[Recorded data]
--- START ---

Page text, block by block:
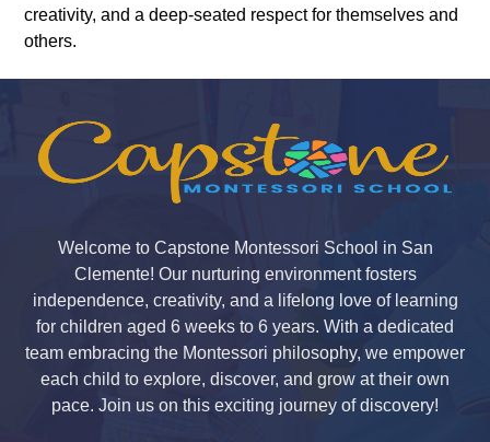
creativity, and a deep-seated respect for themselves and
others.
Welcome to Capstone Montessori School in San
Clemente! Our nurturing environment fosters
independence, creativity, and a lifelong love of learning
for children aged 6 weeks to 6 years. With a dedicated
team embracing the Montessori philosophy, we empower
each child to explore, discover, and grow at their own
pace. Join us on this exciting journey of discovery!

--- END ---
--- START ---

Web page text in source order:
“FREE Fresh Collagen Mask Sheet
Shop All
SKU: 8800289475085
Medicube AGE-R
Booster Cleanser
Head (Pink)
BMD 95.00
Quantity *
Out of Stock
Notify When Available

--- END ---
--- START ---

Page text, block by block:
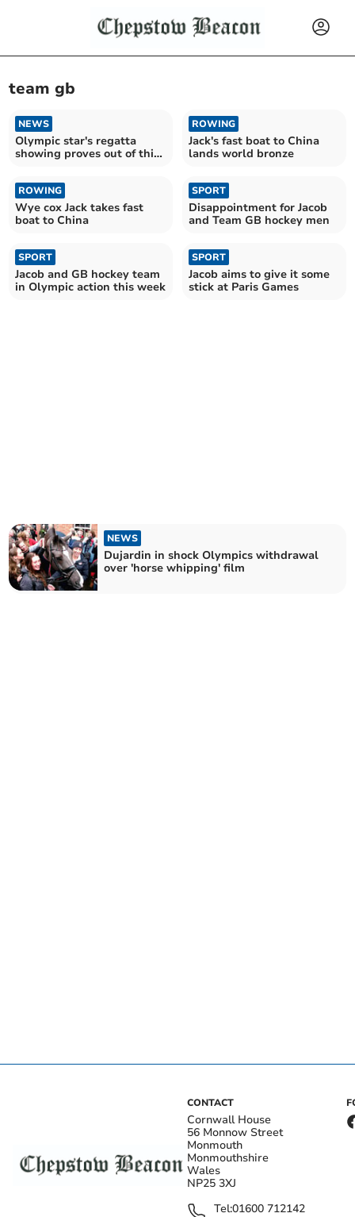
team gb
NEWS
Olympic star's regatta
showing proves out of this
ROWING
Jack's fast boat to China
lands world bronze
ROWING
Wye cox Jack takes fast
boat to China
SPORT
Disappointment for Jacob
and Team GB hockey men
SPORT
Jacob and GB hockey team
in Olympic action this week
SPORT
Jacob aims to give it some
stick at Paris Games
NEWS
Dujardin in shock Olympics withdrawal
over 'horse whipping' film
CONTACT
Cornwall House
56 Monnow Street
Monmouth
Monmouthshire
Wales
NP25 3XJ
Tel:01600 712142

--- END ---

» ABOUT THIS TASK
Across the entries, tally every line that contains the word "hockey" and report the sum by itself.

» PROBLEM SOLUTION
2